Simple regression uses a single independent variable. When the analysis requires controlling for additional factors, the model extends to multiple regression. Understanding the distinction helps you decide which approach fits your research question.

Simple regression gives unbiased estimates only if no omitted variable is both correlated with X and affects Y. When that condition is unlikely to hold, multiple regression provides a path to more credible estimates by explicitly controlling for additional factors.

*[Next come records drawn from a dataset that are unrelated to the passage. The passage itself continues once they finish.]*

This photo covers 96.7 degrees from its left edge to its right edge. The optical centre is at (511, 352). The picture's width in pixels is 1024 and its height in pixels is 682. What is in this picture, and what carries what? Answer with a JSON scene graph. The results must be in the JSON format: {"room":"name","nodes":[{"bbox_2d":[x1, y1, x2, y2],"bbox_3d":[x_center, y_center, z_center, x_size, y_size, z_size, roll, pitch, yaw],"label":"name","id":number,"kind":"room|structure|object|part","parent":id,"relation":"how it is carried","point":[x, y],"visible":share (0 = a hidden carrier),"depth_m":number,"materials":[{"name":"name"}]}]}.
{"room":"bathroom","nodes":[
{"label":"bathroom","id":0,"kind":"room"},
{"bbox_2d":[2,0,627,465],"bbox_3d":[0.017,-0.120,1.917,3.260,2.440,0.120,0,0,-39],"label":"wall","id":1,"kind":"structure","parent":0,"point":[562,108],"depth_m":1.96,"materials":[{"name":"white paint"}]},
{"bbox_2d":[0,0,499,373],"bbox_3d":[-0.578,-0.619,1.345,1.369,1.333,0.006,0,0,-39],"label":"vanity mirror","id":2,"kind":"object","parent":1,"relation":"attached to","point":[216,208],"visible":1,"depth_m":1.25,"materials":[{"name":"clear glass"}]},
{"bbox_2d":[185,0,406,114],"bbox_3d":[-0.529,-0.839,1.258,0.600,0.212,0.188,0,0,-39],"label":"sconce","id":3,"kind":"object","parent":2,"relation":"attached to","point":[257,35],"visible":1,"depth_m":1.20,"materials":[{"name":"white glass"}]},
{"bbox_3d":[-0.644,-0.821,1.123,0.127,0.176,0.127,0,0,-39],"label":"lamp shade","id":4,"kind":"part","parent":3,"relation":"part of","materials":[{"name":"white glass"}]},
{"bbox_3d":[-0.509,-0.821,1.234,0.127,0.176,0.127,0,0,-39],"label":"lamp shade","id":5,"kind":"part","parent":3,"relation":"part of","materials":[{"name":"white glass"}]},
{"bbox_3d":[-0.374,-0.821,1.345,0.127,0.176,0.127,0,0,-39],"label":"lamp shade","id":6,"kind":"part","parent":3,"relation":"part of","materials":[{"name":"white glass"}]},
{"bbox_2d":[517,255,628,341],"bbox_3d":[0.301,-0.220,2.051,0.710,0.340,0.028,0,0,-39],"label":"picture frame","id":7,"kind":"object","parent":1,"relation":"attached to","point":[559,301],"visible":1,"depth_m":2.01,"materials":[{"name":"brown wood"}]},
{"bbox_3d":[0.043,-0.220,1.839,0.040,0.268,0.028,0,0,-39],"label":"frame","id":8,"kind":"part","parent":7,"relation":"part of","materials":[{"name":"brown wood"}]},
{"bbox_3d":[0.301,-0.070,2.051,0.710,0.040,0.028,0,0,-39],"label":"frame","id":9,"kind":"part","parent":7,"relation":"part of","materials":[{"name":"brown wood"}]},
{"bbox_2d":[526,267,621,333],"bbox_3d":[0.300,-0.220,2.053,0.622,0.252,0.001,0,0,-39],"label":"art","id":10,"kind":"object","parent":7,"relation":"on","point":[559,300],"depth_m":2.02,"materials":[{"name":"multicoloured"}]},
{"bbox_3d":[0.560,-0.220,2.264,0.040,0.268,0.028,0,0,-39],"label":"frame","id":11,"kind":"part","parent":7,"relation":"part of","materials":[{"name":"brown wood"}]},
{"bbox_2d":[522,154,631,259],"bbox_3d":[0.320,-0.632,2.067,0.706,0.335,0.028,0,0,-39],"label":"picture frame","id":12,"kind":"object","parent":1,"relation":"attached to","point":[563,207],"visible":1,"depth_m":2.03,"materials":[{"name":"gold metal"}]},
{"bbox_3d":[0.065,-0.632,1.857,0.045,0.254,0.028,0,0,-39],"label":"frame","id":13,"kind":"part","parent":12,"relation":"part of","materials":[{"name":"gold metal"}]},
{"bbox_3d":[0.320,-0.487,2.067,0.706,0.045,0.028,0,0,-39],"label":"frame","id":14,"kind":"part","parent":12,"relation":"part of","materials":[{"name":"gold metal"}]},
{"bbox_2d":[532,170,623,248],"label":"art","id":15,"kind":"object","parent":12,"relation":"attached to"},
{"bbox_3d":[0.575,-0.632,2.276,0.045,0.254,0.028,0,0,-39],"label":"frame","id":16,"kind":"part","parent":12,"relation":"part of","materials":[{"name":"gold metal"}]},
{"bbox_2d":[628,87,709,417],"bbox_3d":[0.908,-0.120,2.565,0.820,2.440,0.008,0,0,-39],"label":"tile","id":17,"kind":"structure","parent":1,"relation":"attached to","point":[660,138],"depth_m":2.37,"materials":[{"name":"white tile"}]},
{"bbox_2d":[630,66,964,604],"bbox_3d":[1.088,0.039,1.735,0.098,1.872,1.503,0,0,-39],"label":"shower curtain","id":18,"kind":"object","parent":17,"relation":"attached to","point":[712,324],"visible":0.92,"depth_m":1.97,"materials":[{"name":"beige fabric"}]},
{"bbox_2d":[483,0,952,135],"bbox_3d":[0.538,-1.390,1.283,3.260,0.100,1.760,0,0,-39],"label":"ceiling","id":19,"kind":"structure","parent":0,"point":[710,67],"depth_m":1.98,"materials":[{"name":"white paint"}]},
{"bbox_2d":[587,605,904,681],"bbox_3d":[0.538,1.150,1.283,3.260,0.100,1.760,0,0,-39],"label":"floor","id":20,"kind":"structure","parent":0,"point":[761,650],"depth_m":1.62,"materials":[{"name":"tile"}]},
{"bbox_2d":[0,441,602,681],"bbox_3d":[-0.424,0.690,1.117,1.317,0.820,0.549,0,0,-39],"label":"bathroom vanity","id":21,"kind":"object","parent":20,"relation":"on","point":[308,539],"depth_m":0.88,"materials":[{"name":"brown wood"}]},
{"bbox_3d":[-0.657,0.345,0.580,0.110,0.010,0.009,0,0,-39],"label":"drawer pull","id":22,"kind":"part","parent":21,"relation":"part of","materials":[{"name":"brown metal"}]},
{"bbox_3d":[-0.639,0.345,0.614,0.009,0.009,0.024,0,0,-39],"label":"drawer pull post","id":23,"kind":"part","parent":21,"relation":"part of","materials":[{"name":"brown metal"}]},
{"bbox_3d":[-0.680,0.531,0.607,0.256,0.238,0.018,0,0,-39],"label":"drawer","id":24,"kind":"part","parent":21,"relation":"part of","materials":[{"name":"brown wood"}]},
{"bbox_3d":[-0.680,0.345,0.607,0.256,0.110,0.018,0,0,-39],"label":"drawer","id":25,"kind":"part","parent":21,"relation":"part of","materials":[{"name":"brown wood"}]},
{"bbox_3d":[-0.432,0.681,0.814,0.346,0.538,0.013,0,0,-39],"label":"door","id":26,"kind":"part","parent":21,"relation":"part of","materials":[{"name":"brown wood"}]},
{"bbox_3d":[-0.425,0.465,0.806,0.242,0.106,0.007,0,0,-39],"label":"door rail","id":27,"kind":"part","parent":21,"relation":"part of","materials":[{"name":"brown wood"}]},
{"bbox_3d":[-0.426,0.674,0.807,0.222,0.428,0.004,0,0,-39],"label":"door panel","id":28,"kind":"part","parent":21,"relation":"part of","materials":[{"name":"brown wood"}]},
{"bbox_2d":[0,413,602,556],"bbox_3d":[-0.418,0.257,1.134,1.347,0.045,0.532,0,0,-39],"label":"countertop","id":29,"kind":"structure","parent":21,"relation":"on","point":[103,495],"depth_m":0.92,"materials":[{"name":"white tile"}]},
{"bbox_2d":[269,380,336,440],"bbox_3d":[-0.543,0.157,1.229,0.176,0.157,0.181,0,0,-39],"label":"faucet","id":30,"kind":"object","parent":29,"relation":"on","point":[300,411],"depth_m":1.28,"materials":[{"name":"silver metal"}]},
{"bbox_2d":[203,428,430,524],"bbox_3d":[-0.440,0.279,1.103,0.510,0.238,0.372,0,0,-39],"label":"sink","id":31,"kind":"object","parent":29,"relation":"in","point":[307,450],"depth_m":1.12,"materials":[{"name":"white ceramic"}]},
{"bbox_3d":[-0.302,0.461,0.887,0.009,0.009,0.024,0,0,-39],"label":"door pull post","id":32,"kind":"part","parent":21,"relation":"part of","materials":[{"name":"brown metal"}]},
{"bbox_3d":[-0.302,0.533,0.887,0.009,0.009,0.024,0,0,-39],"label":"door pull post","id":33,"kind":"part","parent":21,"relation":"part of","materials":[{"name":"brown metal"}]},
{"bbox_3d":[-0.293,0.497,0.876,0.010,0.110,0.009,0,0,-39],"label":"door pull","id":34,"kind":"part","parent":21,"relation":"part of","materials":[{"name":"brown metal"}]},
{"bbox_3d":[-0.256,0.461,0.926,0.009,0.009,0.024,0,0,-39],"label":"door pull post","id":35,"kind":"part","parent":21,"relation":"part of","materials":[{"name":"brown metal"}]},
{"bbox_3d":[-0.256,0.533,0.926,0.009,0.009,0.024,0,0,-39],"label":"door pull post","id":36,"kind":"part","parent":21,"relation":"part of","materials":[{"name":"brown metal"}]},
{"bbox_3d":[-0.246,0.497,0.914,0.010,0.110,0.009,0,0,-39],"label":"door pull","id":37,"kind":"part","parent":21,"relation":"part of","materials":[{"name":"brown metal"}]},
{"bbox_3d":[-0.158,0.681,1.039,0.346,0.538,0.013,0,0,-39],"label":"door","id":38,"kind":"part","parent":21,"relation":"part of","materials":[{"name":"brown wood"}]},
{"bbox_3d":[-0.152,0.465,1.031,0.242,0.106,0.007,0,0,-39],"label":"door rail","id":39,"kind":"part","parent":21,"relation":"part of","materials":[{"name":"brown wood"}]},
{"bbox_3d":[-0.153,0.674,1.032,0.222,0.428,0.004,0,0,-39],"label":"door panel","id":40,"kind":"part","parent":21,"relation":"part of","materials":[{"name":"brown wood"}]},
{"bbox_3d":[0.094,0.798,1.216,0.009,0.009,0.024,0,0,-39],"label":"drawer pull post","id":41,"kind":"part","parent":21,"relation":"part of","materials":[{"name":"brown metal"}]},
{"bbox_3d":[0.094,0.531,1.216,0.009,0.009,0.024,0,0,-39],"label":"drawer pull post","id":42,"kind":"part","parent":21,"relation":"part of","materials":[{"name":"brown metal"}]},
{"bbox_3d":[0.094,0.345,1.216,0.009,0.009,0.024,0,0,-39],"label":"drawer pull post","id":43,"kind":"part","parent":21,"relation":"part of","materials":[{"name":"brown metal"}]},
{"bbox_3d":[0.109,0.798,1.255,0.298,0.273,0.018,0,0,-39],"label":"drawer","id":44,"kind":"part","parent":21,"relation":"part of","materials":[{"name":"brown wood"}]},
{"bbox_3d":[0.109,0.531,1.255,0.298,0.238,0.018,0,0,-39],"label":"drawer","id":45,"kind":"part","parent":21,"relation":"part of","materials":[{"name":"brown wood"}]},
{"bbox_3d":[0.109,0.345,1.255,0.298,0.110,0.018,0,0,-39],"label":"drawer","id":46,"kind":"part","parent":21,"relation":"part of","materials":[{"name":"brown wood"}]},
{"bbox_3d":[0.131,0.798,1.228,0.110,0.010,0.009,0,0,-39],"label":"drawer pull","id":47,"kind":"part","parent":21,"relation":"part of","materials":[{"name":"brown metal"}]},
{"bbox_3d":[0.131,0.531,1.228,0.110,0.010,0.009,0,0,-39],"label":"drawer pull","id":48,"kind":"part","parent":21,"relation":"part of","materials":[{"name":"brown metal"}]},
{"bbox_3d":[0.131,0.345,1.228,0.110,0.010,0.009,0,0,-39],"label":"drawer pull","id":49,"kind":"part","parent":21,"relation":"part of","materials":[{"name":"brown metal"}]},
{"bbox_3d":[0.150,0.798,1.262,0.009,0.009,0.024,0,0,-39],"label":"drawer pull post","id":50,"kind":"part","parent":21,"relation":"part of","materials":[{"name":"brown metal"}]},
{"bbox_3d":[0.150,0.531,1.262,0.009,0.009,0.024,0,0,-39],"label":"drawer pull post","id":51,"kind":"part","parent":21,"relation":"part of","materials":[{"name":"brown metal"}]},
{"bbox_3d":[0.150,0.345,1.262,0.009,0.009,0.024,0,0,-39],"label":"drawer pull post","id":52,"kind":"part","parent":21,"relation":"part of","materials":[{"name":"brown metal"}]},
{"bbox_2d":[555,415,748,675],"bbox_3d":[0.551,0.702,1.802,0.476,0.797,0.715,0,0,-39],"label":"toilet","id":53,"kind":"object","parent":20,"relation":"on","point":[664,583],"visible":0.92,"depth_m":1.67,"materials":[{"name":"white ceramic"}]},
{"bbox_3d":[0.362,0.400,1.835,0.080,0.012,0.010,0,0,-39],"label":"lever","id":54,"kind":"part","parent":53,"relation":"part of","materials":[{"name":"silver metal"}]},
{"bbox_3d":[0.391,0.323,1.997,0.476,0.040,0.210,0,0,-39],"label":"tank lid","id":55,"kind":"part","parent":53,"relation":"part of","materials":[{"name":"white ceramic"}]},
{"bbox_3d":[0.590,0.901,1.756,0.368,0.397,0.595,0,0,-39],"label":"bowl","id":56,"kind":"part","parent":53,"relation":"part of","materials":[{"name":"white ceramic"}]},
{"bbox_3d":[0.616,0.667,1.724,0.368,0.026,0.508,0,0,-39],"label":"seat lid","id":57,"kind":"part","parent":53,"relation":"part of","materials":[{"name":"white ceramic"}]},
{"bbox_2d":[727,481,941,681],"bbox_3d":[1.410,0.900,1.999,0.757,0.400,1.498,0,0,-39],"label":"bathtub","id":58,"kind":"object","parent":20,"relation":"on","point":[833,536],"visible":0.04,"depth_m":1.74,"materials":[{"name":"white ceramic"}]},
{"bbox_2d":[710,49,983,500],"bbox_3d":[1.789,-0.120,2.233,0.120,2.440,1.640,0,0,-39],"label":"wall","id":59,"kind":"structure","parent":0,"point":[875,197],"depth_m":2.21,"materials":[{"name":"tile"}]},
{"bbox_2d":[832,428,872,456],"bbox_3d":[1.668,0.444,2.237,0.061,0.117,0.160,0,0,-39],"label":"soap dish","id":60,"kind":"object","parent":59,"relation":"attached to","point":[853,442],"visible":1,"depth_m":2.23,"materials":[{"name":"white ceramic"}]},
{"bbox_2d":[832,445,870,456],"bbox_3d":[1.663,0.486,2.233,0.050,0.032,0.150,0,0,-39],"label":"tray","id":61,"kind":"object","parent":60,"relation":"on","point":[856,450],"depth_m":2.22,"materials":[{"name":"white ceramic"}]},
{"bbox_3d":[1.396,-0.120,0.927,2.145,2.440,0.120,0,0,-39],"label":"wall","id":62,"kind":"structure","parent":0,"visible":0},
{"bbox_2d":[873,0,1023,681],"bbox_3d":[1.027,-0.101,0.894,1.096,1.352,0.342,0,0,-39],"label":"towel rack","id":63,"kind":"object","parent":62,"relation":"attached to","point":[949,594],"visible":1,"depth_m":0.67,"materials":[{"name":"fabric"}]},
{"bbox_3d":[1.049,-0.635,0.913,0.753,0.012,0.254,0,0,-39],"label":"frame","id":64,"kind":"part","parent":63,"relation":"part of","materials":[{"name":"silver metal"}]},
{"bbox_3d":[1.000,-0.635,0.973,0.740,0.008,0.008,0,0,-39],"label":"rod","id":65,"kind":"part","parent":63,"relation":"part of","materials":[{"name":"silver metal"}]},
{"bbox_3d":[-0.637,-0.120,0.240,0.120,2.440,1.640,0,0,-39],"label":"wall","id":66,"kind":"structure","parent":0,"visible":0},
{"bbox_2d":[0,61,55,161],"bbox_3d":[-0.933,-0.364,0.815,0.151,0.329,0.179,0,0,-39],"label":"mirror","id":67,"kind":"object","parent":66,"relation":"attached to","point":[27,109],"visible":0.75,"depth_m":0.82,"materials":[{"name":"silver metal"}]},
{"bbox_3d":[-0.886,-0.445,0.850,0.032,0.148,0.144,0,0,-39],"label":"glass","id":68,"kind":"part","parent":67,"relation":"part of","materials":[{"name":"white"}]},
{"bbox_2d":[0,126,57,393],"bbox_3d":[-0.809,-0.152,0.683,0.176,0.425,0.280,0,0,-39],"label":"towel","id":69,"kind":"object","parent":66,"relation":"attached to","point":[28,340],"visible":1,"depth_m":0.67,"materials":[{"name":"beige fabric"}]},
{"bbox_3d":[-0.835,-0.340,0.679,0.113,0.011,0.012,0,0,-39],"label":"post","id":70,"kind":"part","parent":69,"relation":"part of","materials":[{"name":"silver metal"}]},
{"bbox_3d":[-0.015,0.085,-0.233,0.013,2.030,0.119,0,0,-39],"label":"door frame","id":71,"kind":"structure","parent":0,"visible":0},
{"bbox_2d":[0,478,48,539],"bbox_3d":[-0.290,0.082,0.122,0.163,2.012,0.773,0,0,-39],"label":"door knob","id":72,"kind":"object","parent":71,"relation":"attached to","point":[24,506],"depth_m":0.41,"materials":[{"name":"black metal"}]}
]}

Common Mistakes in Simple Regression

Simple linear regression is conceptually straightforward, but several common errors can lead to incorrect conclusions. Being aware of these pitfalls helps you interpret results more carefully:

1. Confusing the population model with the sample regression function. The population model Y = β₀ + β₁X + u includes the unobservable error term u and describes the true data-generating process. The sample regression function Ŷ = β̂₀ + β̂₁X produces fitted values from estimated coefficients. The two are conceptually different: the population model is what we are trying to learn about; the sample regression is our best estimate from available data.

2. Confusing the error term with the residual. The error term (u) is a theoretical population quantity that we never observe — it represents all unobserved factors affecting Y. The residual (û) is the observable sample analogue, calculated as the difference between actual and fitted values. Properties that hold for residuals (e.g., Σû_i = 0) do not necessarily hold for errors.

3. Interpreting R-squared as prediction accuracy. R-squared measures the proportion of in-sample variation explained by the model, not how accurately the model predicts new data. A model with R² = 0.30 in finance is not “only 30% accurate” — it may still capture the most important economic relationship in the data.

4. Treating association as causation. The OLS slope measures a statistical association. Concluding that X causes changes in Y requires the zero conditional mean assumption E(u|X) = 0 to hold. When omitted factors in u are correlated with X, the slope confounds the effect of X with those omitted influences. For an introduction to causal reasoning in econometrics, see our guide on what is econometrics.

5. Ignoring omitted variable bias. In simple regression, any relevant variable that is excluded from the model and correlated with X will bias the slope estimate. For example, if you regress firm profitability on advertising spending without controlling for firm size, the advertising slope will partly reflect the influence of size. Multiple regression addresses this by adding control variables.